───── INPUT MATERIAL ─────

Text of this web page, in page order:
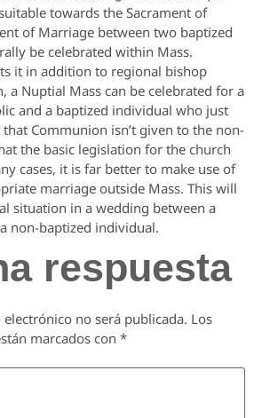
towards the Sacrament of
of Marriage between two baptized
be celebrated within Mass.
it in addition to regional bishop
a Nuptial Mass can be celebrated for a
and a baptized individual who just
that Communion isn’t given to the non-
the basic legislation for the church
cases, it is far better to make use of
marriage outside Mass. This will
situation in a wedding between a
non-baptized individual.
respuesta
no será publicada. Los
marcados con *
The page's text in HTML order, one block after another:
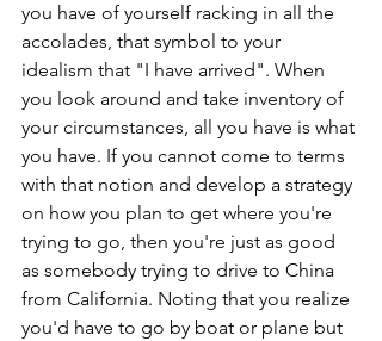
you have of yourself racking in all the
accolades, that symbol to your
idealism that "I have arrived". When
you look around and take inventory of
your circumstances, all you have is what
you have. If you cannot come to terms
with that notion and develop a strategy
on how you plan to get where you're
trying to go, then you're just as good
as somebody trying to drive to China
from California. Noting that you realize
you'd have to go by boat or plane but
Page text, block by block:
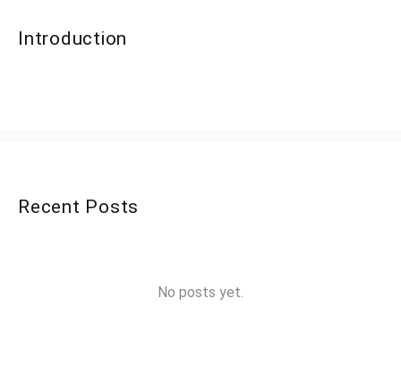
Introduction
Recent Posts
No posts yet.
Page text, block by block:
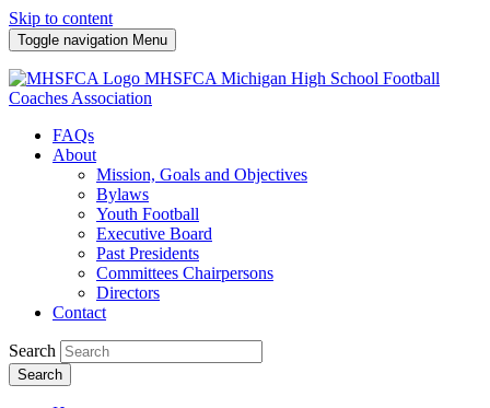
Skip to content
Toggle navigation Menu
MHSFCA Michigan High School Football
Coaches Association
FAQs
About
Mission, Goals and Objectives
Bylaws
Youth Football
Executive Board
Past Presidents
Committees Chairpersons
Directors
Contact
Search
Search
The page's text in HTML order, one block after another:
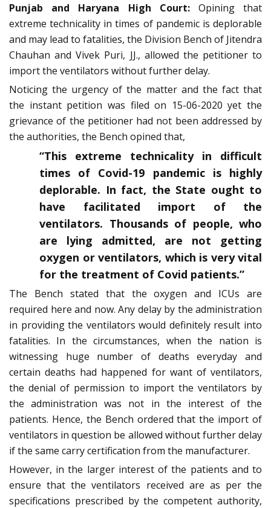
Punjab and Haryana High Court: Opining that
extreme technicality in times of pandemic is deplorable
and may lead to fatalities, the Division Bench of Jitendra
Chauhan and Vivek Puri, JJ., allowed the petitioner to
import the ventilators without further delay.
Noticing the urgency of the matter and the fact that
the instant petition was filed on 15-06-2020 yet the
grievance of the petitioner had not been addressed by
the authorities, the Bench opined that,
“This extreme technicality in difficult
times of Covid-19 pandemic is highly
deplorable. In fact, the State ought to
have facilitated import of the
ventilators. Thousands of people, who
are lying admitted, are not getting
oxygen or ventilators, which is very vital
for the treatment of Covid patients.”
The Bench stated that the oxygen and ICUs are
required here and now. Any delay by the administration
in providing the ventilators would definitely result into
fatalities. In the circumstances, when the nation is
witnessing huge number of deaths everyday and
certain deaths had happened for want of ventilators,
the denial of permission to import the ventilators by
the administration was not in the interest of the
patients. Hence, the Bench ordered that the import of
ventilators in question be allowed without further delay
if the same carry certification from the manufacturer.
However, in the larger interest of the patients and to
ensure that the ventilators received are as per the
specifications prescribed by the competent authority,
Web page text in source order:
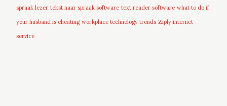
spraak lezer tekst naar spraak software text reader software what to do if
your husband is cheating workplace technology trends Ziply internet
service
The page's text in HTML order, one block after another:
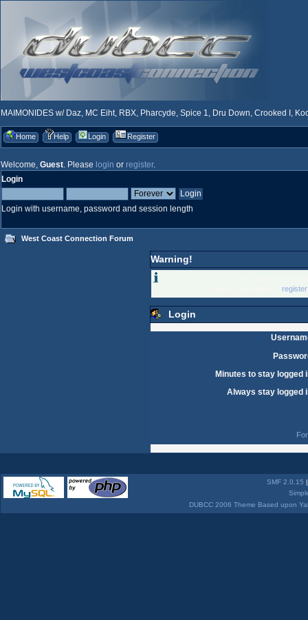
MAIMONIDES w/ Daz, MC Eiht, RBX, Pharcyde, Spice 1, Dru Down, Crooked I,
Home Help Login Register
Welcome, Guest. Please login or register.
Login
Login with username, password and session length
West Coast Connection Forum
Warning!
Login
Minutes to stay logged
Always stay logged
SMF 2.0.15
DUBCC 2006 Theme Based upon
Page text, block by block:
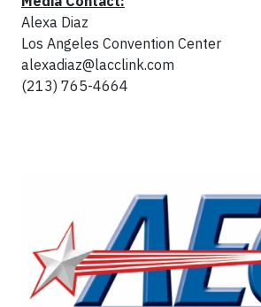
Alexa Diaz
Los Angeles Convention Center
alexadiaz@lacclink.com
(213) 765-4664
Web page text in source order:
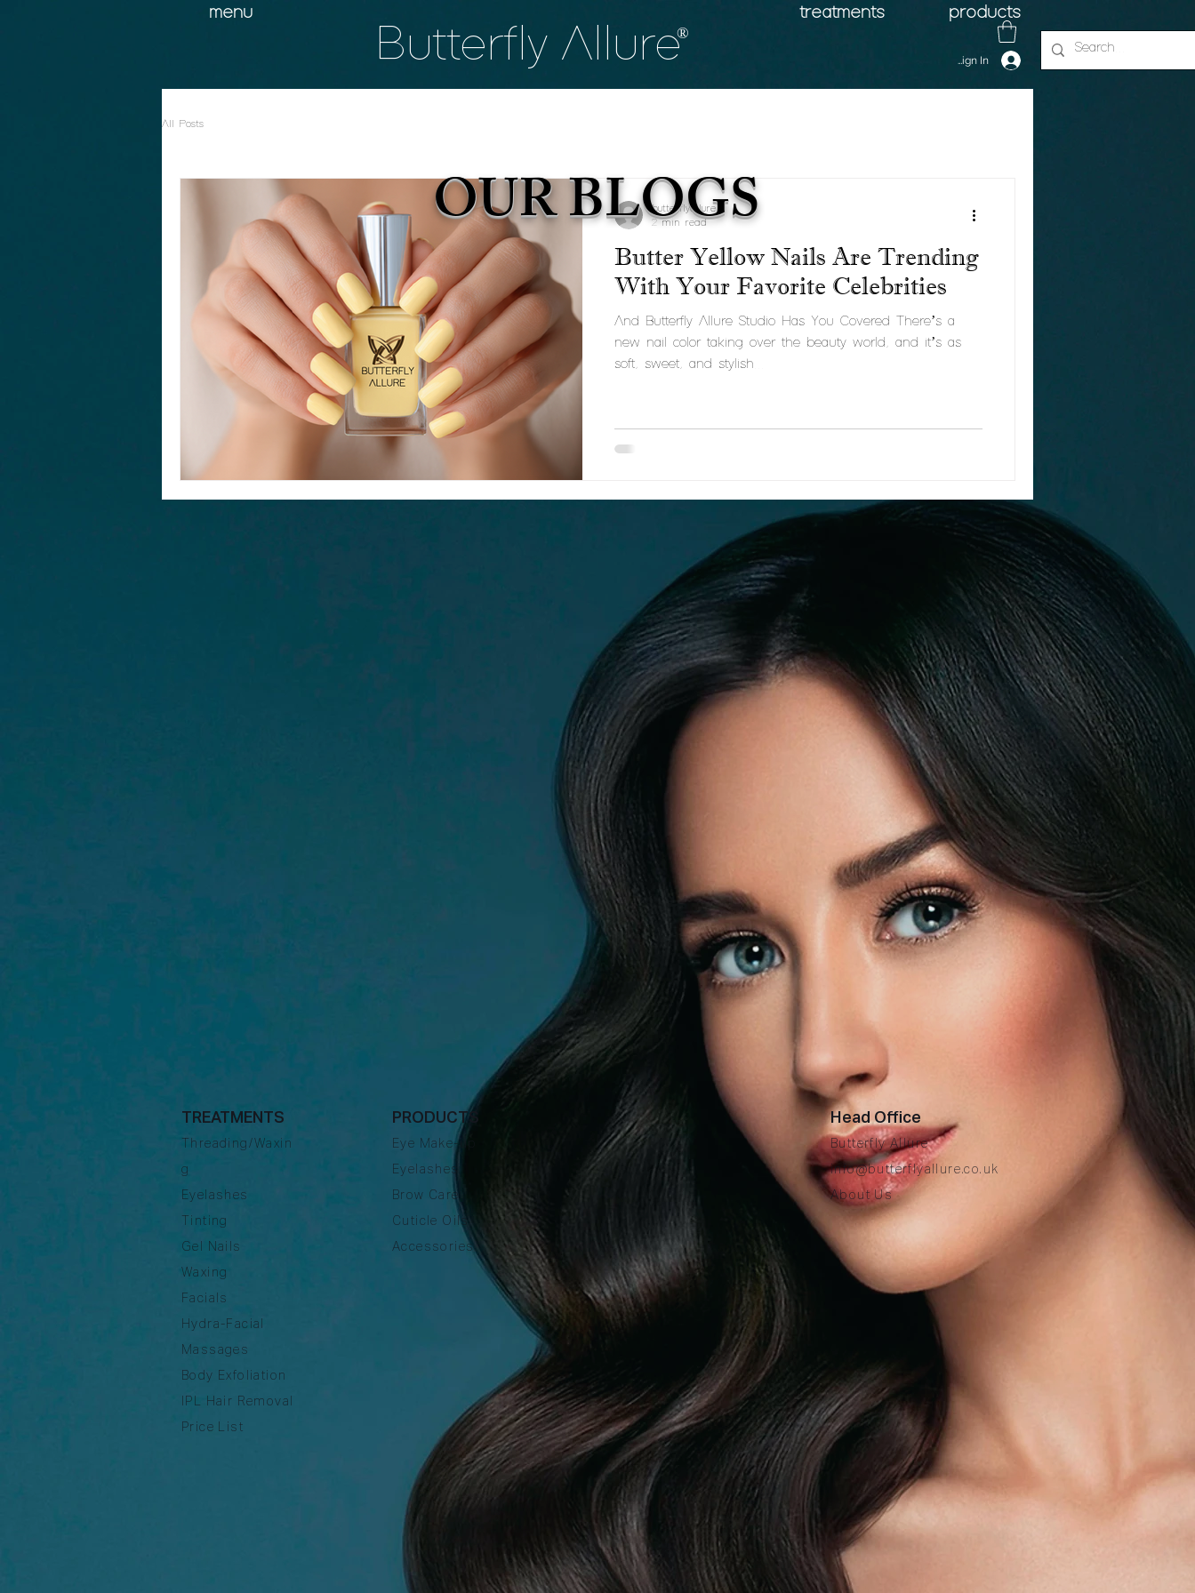
menu
Butterfly Allure®
treatments
Sign In
products
All Posts
Butter Yellow Nails Are Trending
With Your Favorite Celebrities
And Butterfly Allure Studio Has You Covered There’s a
new nail color taking over the beauty world, and it’s as
soft, sweet, and stylish...
butterflyallure
2 min read
OUR BLOGS
TREATMENTS
Threading/Waxin
g
Eyelashes
Tinting
Gel Nails
Waxing
Facials
Hydra-Facial
Massages
Body Exfoliation
IPL Hair Removal
Price List
PRODUCTS
Eye Make-up
Eyelashes
Brow Care
Cuticle Oils
Accessories
Head Office
Butterfly Allure
info@butterflyallure.co.uk
About Us

─────

→ **WHAT IS EXPECTED**: Word for word, repeat each line of the records, and leave every image out.

→ **SOLVED PROBLEM**:
Text of this web page, in page order:
towards the Sacrament of
of Marriage between two baptized
be celebrated within Mass.
it in addition to regional bishop
a Nuptial Mass can be celebrated for a
and a baptized individual who just
that Communion isn’t given to the non-
the basic legislation for the church
cases, it is far better to make use of
marriage outside Mass. This will
situation in a wedding between a
non-baptized individual.
respuesta
no será publicada. Los
marcados con *
The page's text in HTML order, one block after another:
you have of yourself racking in all the
accolades, that symbol to your
idealism that "I have arrived". When
you look around and take inventory of
your circumstances, all you have is what
you have. If you cannot come to terms
with that notion and develop a strategy
on how you plan to get where you're
trying to go, then you're just as good
as somebody trying to drive to China
from California. Noting that you realize
you'd have to go by boat or plane but
Page text, block by block:
Introduction
Recent Posts
No posts yet.
Page text, block by block:
Skip to content
Toggle navigation Menu
MHSFCA Michigan High School Football
Coaches Association
FAQs
About
Mission, Goals and Objectives
Bylaws
Youth Football
Executive Board
Past Presidents
Committees Chairpersons
Directors
Contact
Search
Search
The page's text in HTML order, one block after another:
Punjab and Haryana High Court: Opining that
extreme technicality in times of pandemic is deplorable
and may lead to fatalities, the Division Bench of Jitendra
Chauhan and Vivek Puri, JJ., allowed the petitioner to
import the ventilators without further delay.
Noticing the urgency of the matter and the fact that
the instant petition was filed on 15-06-2020 yet the
grievance of the petitioner had not been addressed by
the authorities, the Bench opined that,
“This extreme technicality in difficult
times of Covid-19 pandemic is highly
deplorable. In fact, the State ought to
have facilitated import of the
ventilators. Thousands of people, who
are lying admitted, are not getting
oxygen or ventilators, which is very vital
for the treatment of Covid patients.”
The Bench stated that the oxygen and ICUs are
required here and now. Any delay by the administration
in providing the ventilators would definitely result into
fatalities. In the circumstances, when the nation is
witnessing huge number of deaths everyday and
certain deaths had happened for want of ventilators,
the denial of permission to import the ventilators by
the administration was not in the interest of the
patients. Hence, the Bench ordered that the import of
ventilators in question be allowed without further delay
if the same carry certification from the manufacturer.
However, in the larger interest of the patients and to
ensure that the ventilators received are as per the
specifications prescribed by the competent authority,
Web page text in source order:
spraak lezer tekst naar spraak software text reader software what to do if
your husband is cheating workplace technology trends Ziply internet
service
The page's text in HTML order, one block after another:
MAIMONIDES w/ Daz, MC Eiht, RBX, Pharcyde, Spice 1, Dru Down, Crooked I,
Home Help Login Register
Welcome, Guest. Please login or register.
Login
Login with username, password and session length
West Coast Connection Forum
Warning!
Login
Minutes to stay logged
Always stay logged
SMF 2.0.15
DUBCC 2006 Theme Based upon
Page text, block by block:
Alexa Diaz
Los Angeles Convention Center
alexadiaz@lacclink.com
(213) 765-4664
Web page text in source order:
menu
Butterfly Allure®
treatments
Sign In
products
All Posts
Butter Yellow Nails Are Trending
With Your Favorite Celebrities
And Butterfly Allure Studio Has You Covered There’s a
new nail color taking over the beauty world, and it’s as
soft, sweet, and stylish...
butterflyallure
2 min read
OUR BLOGS
TREATMENTS
Threading/Waxin
g
Eyelashes
Tinting
Gel Nails
Waxing
Facials
Hydra-Facial
Massages
Body Exfoliation
IPL Hair Removal
Price List
PRODUCTS
Eye Make-up
Eyelashes
Brow Care
Cuticle Oils
Accessories
Head Office
Butterfly Allure
info@butterflyallure.co.uk
About Us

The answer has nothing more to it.